2012 Wyoming Amendment A

Results
| Choice | Votes | % |
| Yes | 181,984 | 76.98% |
| No | 54,405 | 23.02% |
| Valid votes | 236,389 | 94.29% |
| Invalid or blank votes | 14,312 | 5.71% |
| Total votes | 250,701 | 100.00% |
- Yes 80%–90% 70%–80% 60%–70%

= 2012 Wyoming Amendment A =

Referendum in an American state

Constitutional Amendment A is an amendment of the Wyoming Constitution enacted in 2012 to enshrine the right of individuals to make their own health care decisions. The amendment was passed principally in opposition to the Affordable Care Act (ACA).

== Background ==
The amendment was primarily sponsored by Wyoming State Senator Leslie Nutting (7th district) intended to prohibit people from being compelled to participate in the ACA. Opponents of the amendment said that the amendment would disallow healthcare access to many Wyoming residents, and that the amendment would have unintended consequences.

== Provisions ==
The amendment created a new Section 38 within Article 1 of the Wyoming constitution entitled "Right of health care access". Amongst other things, the amendment created the following line within the Wyoming Constitution:

Each competent adult shall have the right to make his or her own health care decisions.
— Excerpt of Article 1, Section 38

== Results ==
The following table details the results by county:

| County | Yes |  | No |  |
| # | % | # | % |
| Albany | 9,984 | 64.25% | 5,556 | 35.75% |
| Big Horn | 4,244 | 83.33% | 849 | 16.67% |
| Campbell | 14,287 | 85.40% | 2,443 | 14.60% |
| Carbon | 5,022 | 81.26% | 1,158 | 18.74% |
| Converse | 5,092 | 83.43% | 1,011 | 16.57% |
| Crook | 2,954 | 85.03% | 520 | 14.97% |
| Fremont | 11,869 | 74.47% | 4,068 | 25.53% |
| Goshen | 4,209 | 76.24% | 1,312 | 23.76% |
| Hot Springs | 1,919 | 79.99% | 480 | 20.01% |
| Johnson | 3,381 | 82.54% | 715 | 17.46% |
| Laramie | 27,962 | 73.74% | 9,958 | 26.26% |
| Lincoln | 7,150 | 87.25% | 1,045 | 12.75% |
| Natrona | 22,691 | 74.81% | 7,639 | 25.19% |
| Niobrara | 962 | 80.10% | 239 | 19.90% |
| Park | 11,064 | 79.55% | 2,845 | 20.45% |
| Platte | 3,432 | 79.61% | 879 | 20.39% |
| Sheridan | 11,030 | 80.43% | 2,684 | 19.57% |
| Sublette | 3,463 | 83.45% | 687 | 16.55% |
| Sweetwater | 12,677 | 79.43% | 3,283 | 20.57% |
| Teton | 6,311 | 60.91% | 4,050 | 39.09% |
| Uinta | 6,567 | 79.61% | 1,682 | 20.39% |
| Washakie | 2,980 | 78.32% | 825 | 21.68% |
| Weston | 2,734 | 85.14% | 477 | 14.86% |
| Total | 181,984 | 76.98% | 54,405 | 23.02% |

== Impact on abortion ==

Following the US Supreme Court's decision in Dobbs v.
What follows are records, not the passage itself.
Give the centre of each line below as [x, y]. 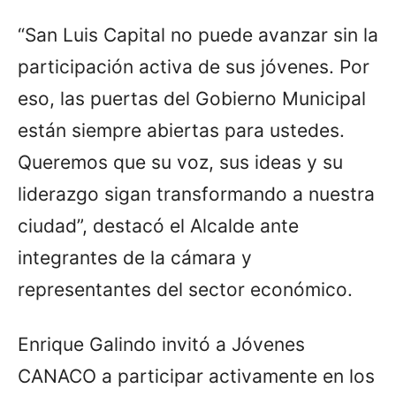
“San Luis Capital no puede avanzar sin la [198, 34]
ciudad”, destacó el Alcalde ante [158, 225]
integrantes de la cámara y [135, 257]
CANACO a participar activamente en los [196, 376]
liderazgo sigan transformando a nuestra [196, 194]
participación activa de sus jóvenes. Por [194, 66]
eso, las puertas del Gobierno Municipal [192, 98]
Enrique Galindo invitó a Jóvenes [161, 344]
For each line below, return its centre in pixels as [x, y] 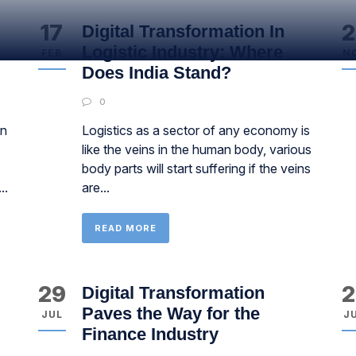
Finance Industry [150, 334]
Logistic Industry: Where [182, 52]
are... [95, 188]
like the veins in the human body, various [196, 149]
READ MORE [125, 228]
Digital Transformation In [183, 31]
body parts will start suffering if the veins [196, 168]
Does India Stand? [156, 73]
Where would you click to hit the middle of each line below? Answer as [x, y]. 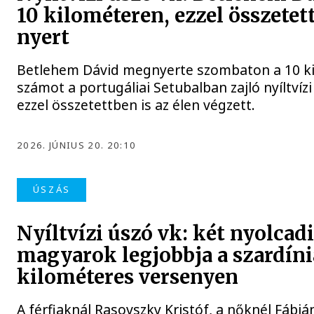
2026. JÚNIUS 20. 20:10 [77, 145]
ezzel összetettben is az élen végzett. [136, 105]
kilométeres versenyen [128, 277]

Jackson Women's Health Organization overturning of Roe v. Wade in 2022, state legislatures were allowed to regulate any aspect of abortion. The Wyoming State Legislature passed HB92, a trigger law that would ban abortion beginning five days after the overturn of Roe v. Wade. The amendment had the unintended impact of allowing a lawsuit against HB92 that alleged that HB92 violated the state constitution by denying competent individuals the right to make their own health care decisions. On January 6, 2026, the Wyoming Supreme Court ruled abortion restrictions unconstitutional under said amendment, stating that "whether to terminate or continue a pregnancy is a woman’s own health care decision protected by Article 1, Section 38."